The main lighting challenge faced by whisky photographers is the reflection from the glass. Using soft lighting is the best way to reduce the problems that reflection can cause, but it also brings other considerations. Rob Lawson, who has worked extensively with many whisky brands such as Balvenie, Bulleit Bourbon and Monkey Shoulder, recommends experimenting with light. 

‘You can make the light so soft that the bottle looks frosted rather than made of shiny glass; too hard and the reflection becomes a big, white highlight,’ he says. ‘Each bottle has its own quirk, so I need to light that correctly, rather than hide it.’

Botvidsson also has a useful and budget-friendly tip to create the softer light that works best for glassware photos. ‘Shiny stuff loves soft lighting,’ he explains. ‘If you’re on a budget, just get baking or parchment paper, tape it over your flash, and that might just do the trick.’ The more times you fold the baking paper before taping it on, the softer the light.

Colour and composition

Bold look: Vary backgrounds to make the whisky stand out (Photo: Chris Lomas)

If whisky is the subject, then its colour must shine in pictures.

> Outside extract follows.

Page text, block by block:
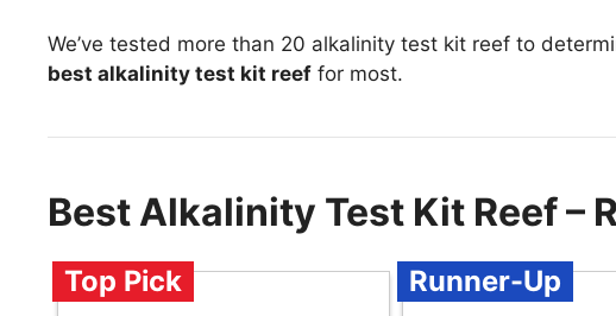
We’ve tested more than 20 alkalinity test kit reef to
best alkalinity test kit reef for most.
Best Alkalinity Test Kit Reef –
Top Pick Runner-Up

From the palest straw-yellow to the darkest Burgundy, this vivid palette cannot be properly recreated in post-production, according to Jo Hanley, whose portfolio includes Glenfiddich and Talisker. ‘Colour to me is one of the most important things,’ she says. ‘Every whisky has a very specific colour, so work hard to capture that.’

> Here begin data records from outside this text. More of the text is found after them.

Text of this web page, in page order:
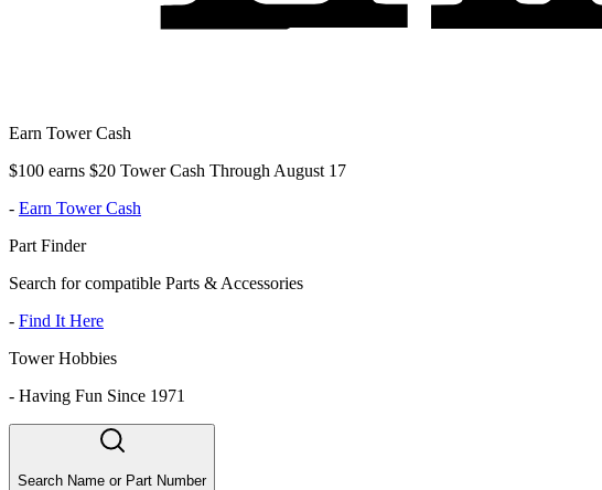
Earn Tower Cash
$100 earns $20 Tower Cash Through August 17
- Earn Tower Cash
Part Finder
Search for compatible Parts & Accessories
- Find It Here
Tower Hobbies
- Having Fun Since 1971
Search Name or Part Number
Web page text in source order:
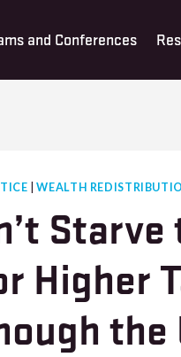
and Conferences
|WEALTH
Higher

Lomas also recommends varying backgrounds in photos to emphasise colour. ‘Clients often request their whisky to be shot on a white background. But often this just makes the photography look like a dull pack-shot on Amazon. Shoot alternatives on dark backgrounds where the whisky can really sparkle.’

An easy trick that should also deliver some immediate results is to create a shallow depth of field by using a low aperture setting. This means putting the focus of the shot on the subject (the bottle, glass or both), while making the surrounding background blurry to drive the eye towards the subject.

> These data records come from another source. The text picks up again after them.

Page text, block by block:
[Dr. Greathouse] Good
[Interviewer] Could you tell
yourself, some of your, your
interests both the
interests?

Also, remember the ‘rule of thirds’, one of the most important composition guidelines in photography. This rule advises breaking down the frame into both horizontal and vertical ‘thirds’, creating a kind of tic-tac-toe board. The eye tends to be most attracted to objects placed on the lines and on their intersection points.

Practice makes perfect

Considered composition: Take time to frame your image before you begin shooting (Photo: Chris Lomas)

While some of the most popular whisky Instagram accounts get away with mobile phone pictures, investment in equipment is required to create the highest-quality photos. However, it doesn’t have to cost a fortune. If buying on a budget, photographers suggest purchasing decent lenses and lights, rather than the latest camera.

‘I would always invest in your lenses,’ says Hanley. ‘Buy the best of what you can afford at that point and don’t buy things you “might” need. You can do a lot with a good 50mm lens and a speed light [an external flash unit you can attach to your camera].’

Lawson agrees with using a 50mm lens to start, and adds: ‘Get a tripod and a cheap camera that can shoot in 35mm film (or a digital equivalent) with a fixed 50mm lens. Shoot with that for six months and you’ll get your style, work out how lighting works and what doesn’t, and it’ll set you up for life. You’ll then invest in what you need, rather than what you think you need.’ 

Eventually, you might want to consider upgrading or purchasing more equipment. Konrad Borkowski, who has done work for Glenmorangie and Diageo, has an impressive array of gear. ‘I often shoot with three or four cameras for speed, and to avoid changing lenses in often dusty and moist environments, and mostly two or three lights with different modifiers,’ he says.

All the photographers stress that ‘less is more’. Carefully consider a shot, rather than shooting many pictures haphazardly. It is better to get the lighting and camera settings right than to apply filters and over-the-top colour correction during editing.

Botvidsson believes in taking a relaxed, instinctive approach to finding that perfect shot. ‘When photographing whisky, take your time, don’t stress. Move your light around and take many test photos. Go with your gut feeling and you will have a beautiful photograph.’